Go through the records below and copy out every line holding "flight".
MATERIAL FOR THE TASK: Begin
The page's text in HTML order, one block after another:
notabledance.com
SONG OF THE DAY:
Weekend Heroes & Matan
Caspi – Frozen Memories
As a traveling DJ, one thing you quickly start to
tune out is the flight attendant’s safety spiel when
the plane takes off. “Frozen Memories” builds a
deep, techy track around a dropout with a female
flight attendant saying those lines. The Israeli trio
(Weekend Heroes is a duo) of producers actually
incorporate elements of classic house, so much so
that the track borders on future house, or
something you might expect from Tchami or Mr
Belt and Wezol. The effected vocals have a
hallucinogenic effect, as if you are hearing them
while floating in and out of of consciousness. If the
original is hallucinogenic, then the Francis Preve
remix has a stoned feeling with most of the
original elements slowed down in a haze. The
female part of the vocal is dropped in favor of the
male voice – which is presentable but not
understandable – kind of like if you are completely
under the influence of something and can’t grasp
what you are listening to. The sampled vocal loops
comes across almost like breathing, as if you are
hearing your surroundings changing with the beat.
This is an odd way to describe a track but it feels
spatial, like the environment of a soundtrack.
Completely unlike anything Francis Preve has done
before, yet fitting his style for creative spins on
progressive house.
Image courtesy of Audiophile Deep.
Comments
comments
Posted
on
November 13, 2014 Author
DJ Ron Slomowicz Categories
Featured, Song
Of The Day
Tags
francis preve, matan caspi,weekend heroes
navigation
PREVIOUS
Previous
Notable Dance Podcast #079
MATERIAL FOR THE TASK: End
> **SOLUTION BELOW**:
tune out is the flight attendant’s safety spiel when
flight attendant saying those lines. The Israeli trio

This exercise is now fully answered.